Short name for the ExecutionPlan, such as ‘ParquetExec’. Like name but can be called without an instance.


fn schema(&self) -> SchemaRef

Get the schema for this execution plan


fn check_invariants(&self, _check: InvariantLevel) -> Result<()>

Returns an error if this individual node does not conform to its invariants. These invariants are typically only checked in debug mode.

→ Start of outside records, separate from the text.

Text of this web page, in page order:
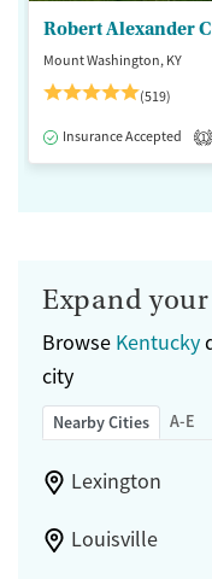
Mount Washington, KY
(519)
Insurance Accepted 1
Expand
Browse Kentucky
city
Nearby Cities A-E
Lexington
Louisville
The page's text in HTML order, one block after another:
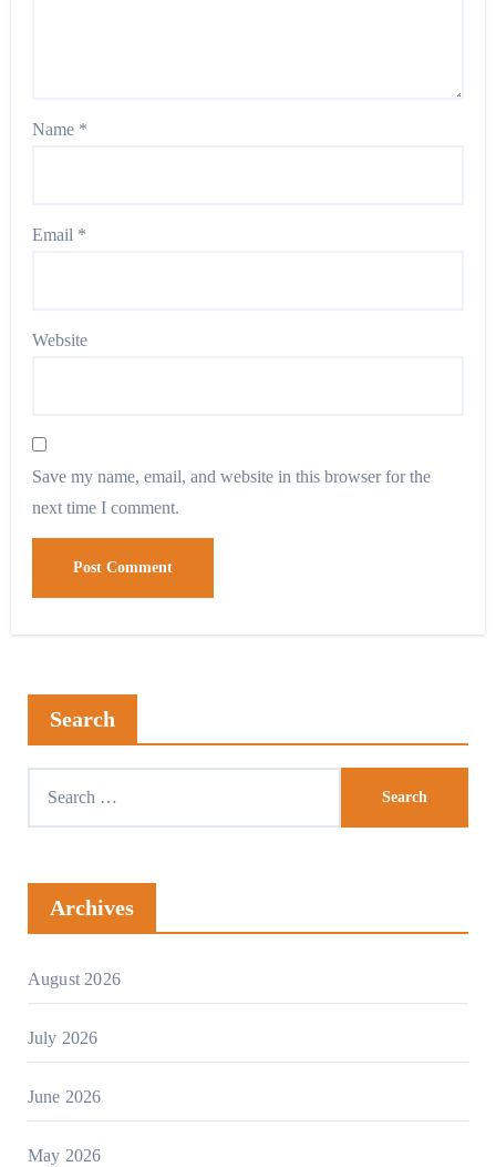
Name *
Email *
Website
Save my name, email, and website in this browser for the
next time I comment.
Search
Archives
August 2026
July 2026
June 2026
May 2026
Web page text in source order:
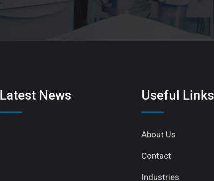
Latest News Useful Links
About Us
Contact
Industries
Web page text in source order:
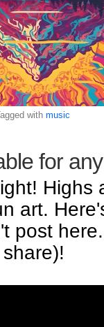
with music
for
Highs
art.
post
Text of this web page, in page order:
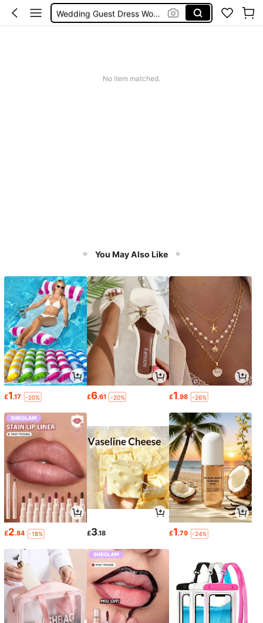
Wedding Guest Dress Women
No item matched.
You May Also Like
£1.17 -20% £6.61 -20% £1.98 -26%
£2.84 -18% £3.18 £1.79 -24%
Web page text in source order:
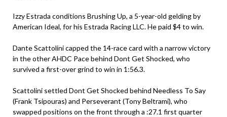
Izzy Estrada conditions Brushing Up, a 5-year-old gelding by
American Ideal, for his Estrada Racing LLC. He paid $4 to win.
Dante Scattolini capped the 14-race card with a narrow victory
in the other AHDC Pace behind Dont Get Shocked, who
survived a first-over grind to win in 1:56.3.
Scattolini settled Dont Get Shocked behind Needless To Say
(Frank Tsipouras) and Perseverant (Tony Beltrami), who
swapped positions on the front through a :27.1 first quarter
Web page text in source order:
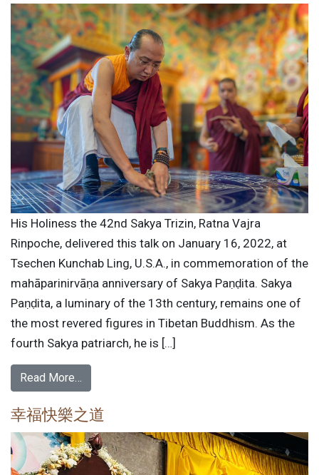
His Holiness the 42nd Sakya Trizin, Ratna Vajra
Rinpoche, delivered this talk on January 16, 2022, at
Tsechen Kunchab Ling, U.S.A., in commemoration of the
mahāparinirvāṇa anniversary of Sakya Paṇḍita. Sakya
Paṇḍita, a luminary of the 13th century, remains one of
the most revered figures in Tibetan Buddhism. As the
fourth Sakya patriarch, he is […]
Read More…
幸福快樂之道
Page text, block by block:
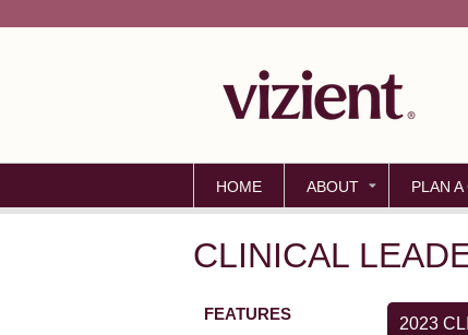
HOME ABOUT PLAN
CLINICAL
2023
FEATURES
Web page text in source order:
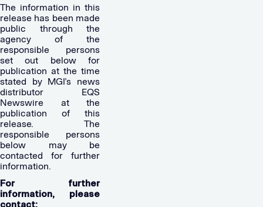
The information in this
release has been made
public through the
agency of the
responsible persons
set out below for
publication at the time
stated by MGI’s news
distributor EQS
Newswire at the
publication of this
release. The
responsible persons
below may be
contacted for further
information.
For further
information, please
contact:
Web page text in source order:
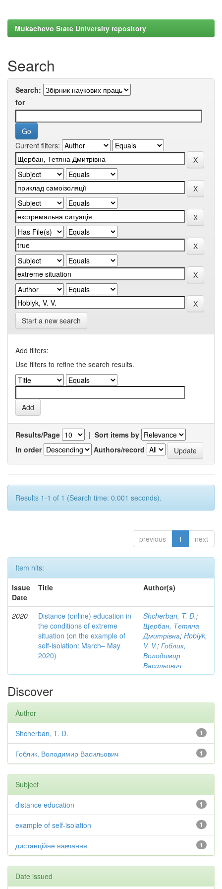
Mukachevo State University repository
Search
Search:
for
Current filters:
Start a new search
Add filters:
Use filters to refine the search results.
Results/Page | Sort items by
In order
Authors/record
Results 1-1 of 1 (Search time: 0.001 seconds).
previous 1 next
Item hits:
Issue
Date
Title Author(s)
2020
Distance (online) education in
the conditions of extreme
situation (on the example of
self-isolation: March– May
2020)
Shcherban, T. D.;
Щербан, Тетяна
Дмитрівна; Hoblyk,
V. V.; Гоблик,
Володимир
Васильович
Discover
Author
1
Shcherban, T. D.
1
Гоблик, Володимир Васильович
Subject
1
distance education
1
example of self-isolation
1
дистанційне навчання
Date issued
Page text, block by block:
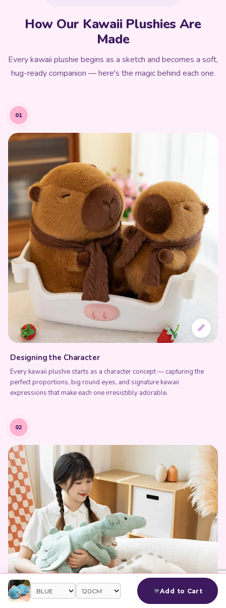
Add to Cart
How Our Kawaii Plushies Are
Made
Every kawaii plushie begins as a sketch and becomes a soft,
hug-ready companion — here's the magic behind each one.
01
Designing the Character
Every kawaii plushie starts as a character concept — capturing the
perfect proportions, big round eyes, and signature kawaii
expressions that make each one irresistibly adorable.
02
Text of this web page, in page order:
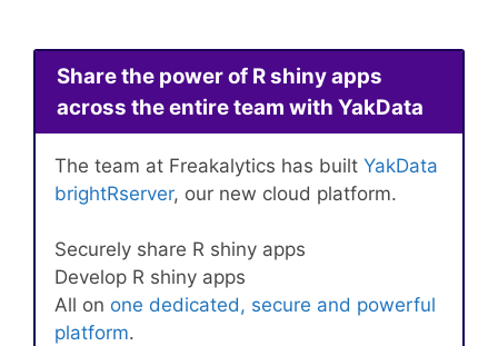
Share the power of R shiny apps
across the entire team with YakData
The team at Freakalytics has built YakData
brightRserver, our new cloud platform.
Securely share R shiny apps
Develop R shiny apps
All on one dedicated, secure and powerful
platform.
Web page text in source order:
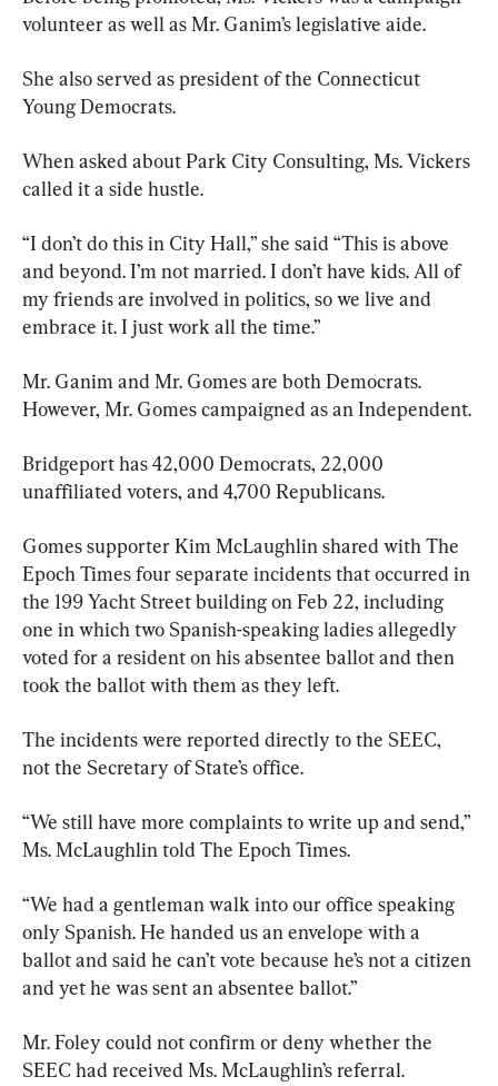
volunteer as well as Mr. Ganim’s legislative aide.
She also served as president of the Connecticut
Young Democrats.
When asked about Park City Consulting, Ms. Vickers
called it a side hustle.
“I don’t do this in City Hall,” she said “This is above
and beyond. I’m not married. I don’t have kids. All of
my friends are involved in politics, so we live and
embrace it. I just work all the time.”
Mr. Ganim and Mr. Gomes are both Democrats.
However, Mr. Gomes campaigned as an Independent.
Bridgeport has 42,000 Democrats, 22,000
unaffiliated voters, and 4,700 Republicans.
Gomes supporter Kim McLaughlin shared with The
Epoch Times four separate incidents that occurred in
the 199 Yacht Street building on Feb 22, including
one in which two Spanish-speaking ladies allegedly
voted for a resident on his absentee ballot and then
took the ballot with them as they left.
The incidents were reported directly to the SEEC,
not the Secretary of State’s office.
“We still have more complaints to write up and send,”
Ms. McLaughlin told The Epoch Times.
“We had a gentleman walk into our office speaking
only Spanish. He handed us an envelope with a
ballot and said he can’t vote because he’s not a citizen
and yet he was sent an absentee ballot.”
Mr. Foley could not confirm or deny whether the
SEEC had received Ms. McLaughlin’s referral.
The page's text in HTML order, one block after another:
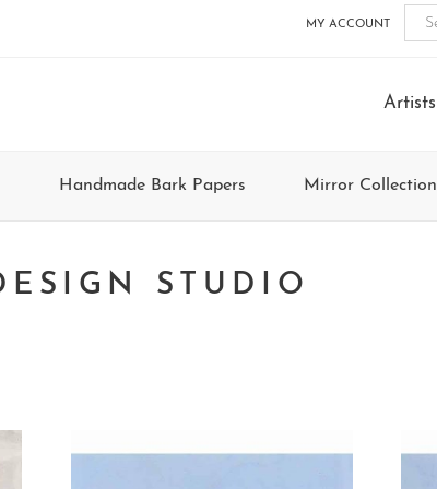
MY ACCOUNT
Artists
Handmade Bark Papers Mirror Collection
STUDIO
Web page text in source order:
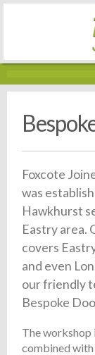
Foxcote
was
Hawkhurst
Eastry area.
covers
and even
our friendly
Bespoke
The
combined
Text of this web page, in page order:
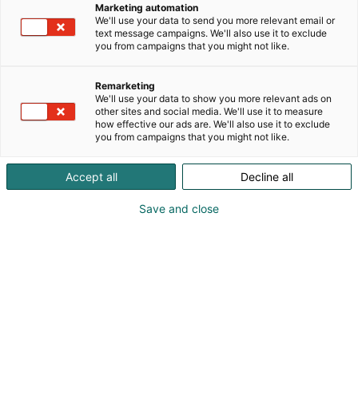
Companies
Marketing automation
We'll use your data to send you more relevant email or
text message campaigns. We'll also use it to exclude
you from campaigns that you might not like.
Remarketing
We'll use your data to show you more relevant ads on
other sites and social media. We'll use it to measure
how effective our ads are. We'll also use it to exclude
you from campaigns that you might not like.
Accept all Decline all
Save and close
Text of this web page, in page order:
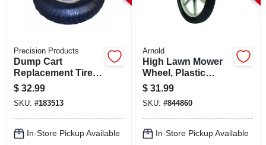
Precision Products
Dump Cart
Replacement Tire,
Pneumatic, 16 In.
$ 32.99
SKU: #183513
In-Store Pickup Available
Arnold
High Lawn Mower
Wheel, Plastic
Spokes, 14 In.
$ 31.99
SKU: #844860
In-Store Pickup Available
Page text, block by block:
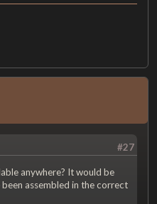
#27
anywhere? It would be
assembled in the correct
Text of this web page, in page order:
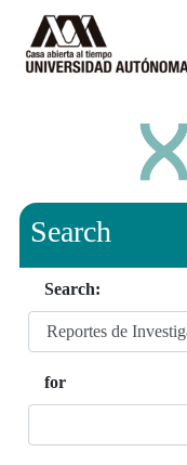
Search
Search:
for
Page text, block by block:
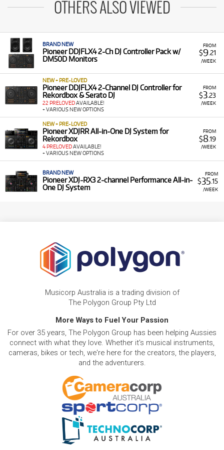
OTHERS ALSO VIEWED
FROM
$9.21
/WEEK
BRAND NEW
Pioneer DDJFLX4 2-Ch DJ Controller Pack w/
DM50D Monitors
FROM
$3.23
/WEEK
NEW + PRE-LOVED
Pioneer DDJFLX4 2-Channel DJ Controller for
Rekordbox & Serato DJ
22 PRELOVEDAVAILABLE!
+ VARIOUS NEW OPTIONS
FROM
$8.19
/WEEK
NEW + PRE-LOVED
Pioneer XDJRR All-in-One DJ System for
Rekordbox
4 PRELOVEDAVAILABLE!
+ VARIOUS NEW OPTIONS
FROM
$35.15
/WEEK
BRAND NEW
Pioneer XDJ-RX3 2-channel Performance All-in-
One DJ System
Musicorp Australia is a trading division of
The Polygon Group Pty Ltd
More Ways to Fuel Your Passion
For over 35 years, The Polygon Group has been helping Aussies
connect with what they love. Whether it's musical instruments,
cameras, bikes or tech, we're here for the creators, the players,
and the adventurers.
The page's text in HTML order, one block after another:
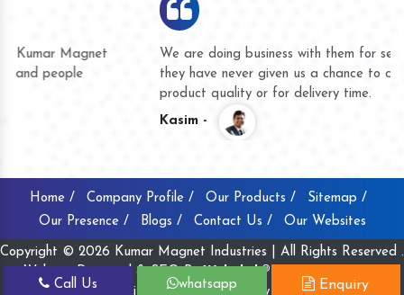
We are doing business with them for several years now and
they have never given us a chance to complain whether for
product quality or for delivery time.
Home / Company Profile / Our Products /
Sitemap /
Our Presence /
Blogs / Contact Us / Our Websites
Copyright © 2026 Kumar Magnet Industries | All Rights Reserved .
Website Designed & SEO By
Webclick® Digital Pvt. Ltd.
Website Designing Company India
Call Us whatsapp Enquiry
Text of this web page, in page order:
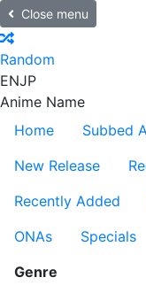
Close menu
Random
ENJP
Anime Name
Home
Subbed
New Release
Recently Added
ONAs
Specials
Genre
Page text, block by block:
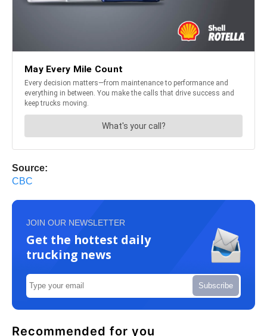
Source:
CBC
JOIN OUR NEWSLETTER
Get the hottest daily
trucking news
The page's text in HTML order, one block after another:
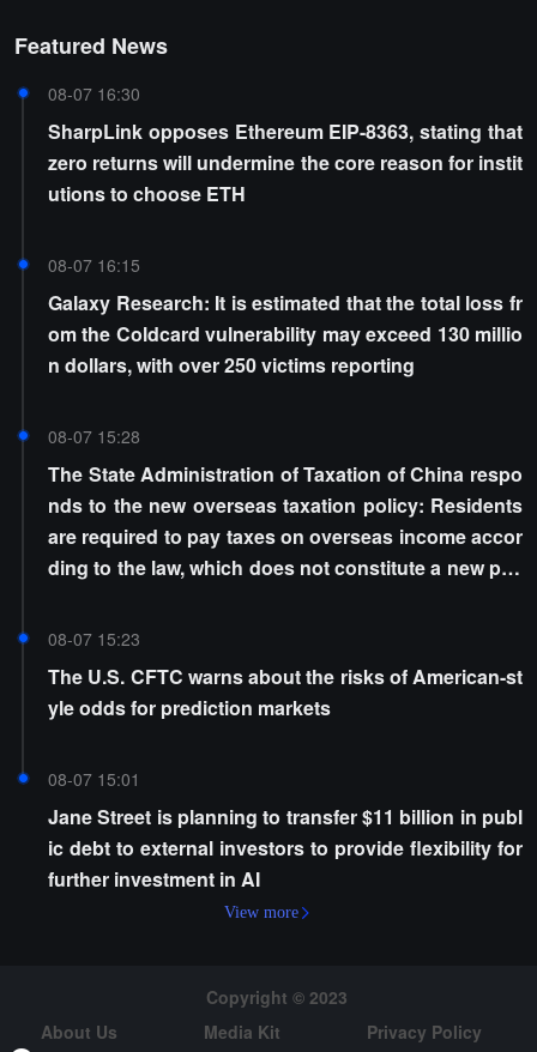
Featured News
08-07 16:30
SharpLink opposes Ethereum EIP-8363, stating that
zero returns will undermine the core reason for instit
utions to choose ETH
08-07 16:15
Galaxy Research: It is estimated that the total loss fr
om the Coldcard vulnerability may exceed 130 millio
n dollars, with over 250 victims reporting
08-07 15:28
The State Administration of Taxation of China respo
nds to the new overseas taxation policy: Residents
are required to pay taxes on overseas income accor
ding to the law, which does not constitute a new poli
08-07 15:23
The U.S. CFTC warns about the risks of American-st
yle odds for prediction markets
08-07 15:01
Jane Street is planning to transfer $11 billion in publ
ic debt to external investors to provide flexibility for
further investment in AI
View more
Copyright © 2023
About Us
Media Kit Privacy Policy

A default set of invariants is provided in the default implementation. Extension nodes can provide their own invariants.


fn required_input_distribution(&self) -> Vec<Distribution>

Specifies the data distribution requirements for all the children for this ExecutionPlan, By default it’s [Distribution::UnspecifiedDistribution] for each child,


fn required_input_ordering(&self) -> Vec<Option<LexRequirement>>

Specifies the ordering required for all of the children of this ExecutionPlan.

For each child, it’s the local ordering requirement within each partition rather than the global ordering

NOTE that checking !is_empty() does not check for a required input ordering. Instead, the correct check is that at least one entry must be Some


fn maintains_input_order(&self) -> Vec<bool>

Returns false if this ExecutionPlan’s implementation may reorder rows within or between partitions.

For example, Projection, Filter, and Limit maintain the order of inputs – they may transform values (Projection) or not produce the same number of rows that went in (Filter and Limit), but the rows that are produced go in the same way.

DataFusion uses this metadata to apply certain optimizations such as automatically repartitioning correctly.

The default implementation returns false

WARNING: if you override this default, you MUST ensure that the ExecutionPlan’s maintains the ordering invariant or else DataFusion may produce incorrect results.


fn benefits_from_input_partitioning(&self) -> Vec<bool>

Specifies whether the ExecutionPlan benefits from increased parallelization at its input for each child.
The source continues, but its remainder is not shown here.